More details can be found in AutoGen GitHub repository.

Tackling Dependency Management: Lessons from Outerbounds

Anyone who have ever tried maintaining some Python dependencies for AI/ML workloads would understand when Savin Goyal, co-founder and CTO of Outerbounds, suggested that there needs to be “a better way to manage dependencies.”

Even the slightest mismatches between environments, including underlying system packages, can lead to unexpected errors and stochastic crashes. However, dependencies are granular and often needs to updated following security issues. The fact that these dependencies are usually large in size, easily spanning a few hundred megabytes, does not help either.

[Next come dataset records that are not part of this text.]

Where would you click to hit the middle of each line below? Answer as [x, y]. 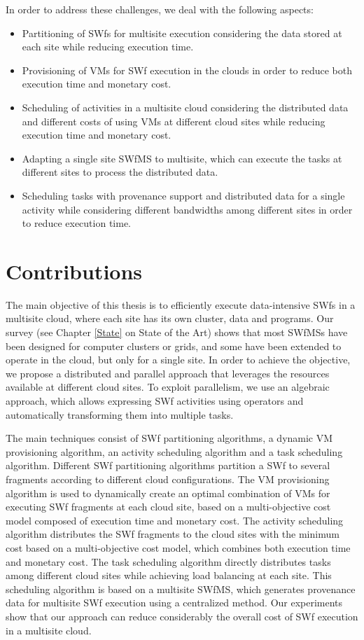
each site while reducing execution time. [108, 47]
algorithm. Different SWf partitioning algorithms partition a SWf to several [168, 465]
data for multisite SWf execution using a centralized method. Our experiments [174, 603]
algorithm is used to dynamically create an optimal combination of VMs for [168, 493]
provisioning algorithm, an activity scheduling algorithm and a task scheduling [174, 451]
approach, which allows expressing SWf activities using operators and [155, 401]
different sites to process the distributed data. [120, 172]
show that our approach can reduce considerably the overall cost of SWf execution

With a fun-to-watch imaginary conversation between an AI engineer and MLOps engineer, the CTO explained in detail why common dependency management tools does not "just work” throughout the whole MLOps cycle—from development stages to CI/CD iterations.

It can be summarized to a number of requirements for a better dependency management tool, which Savin claimed Metaflow has mostly achieved. By bringing the dependency specification to decorators of each task in the workflow DAG, Metaflow can actively manage the execution environments—which helps in optimization, portability, caching, etc.

The session, however, was not just a showcase for that decorator feature. He went on to introduce Fast Bakery, an image “baking” service for AI/ML workloads. Fast Bakery applies a few more optimizations: running dependency resolution in their dedicated machines, utilizing filesystem layers to put together an image in minimal time, and using custom object storages to provide a secure, high-throughput image registry.

In summary, this case study made several points clear:

Dependency management is still a challenging, and arguably open, problem for MLOps engineers;
Although container images are often heavy and hard to cache, containerization is still the most preferred way for deploying AI/ML workloads continuously with full reproducibility;
As always, know your data before caching—Docker caches files en masse, but if each package is largely independent from one another, there is a chance to cache them individually.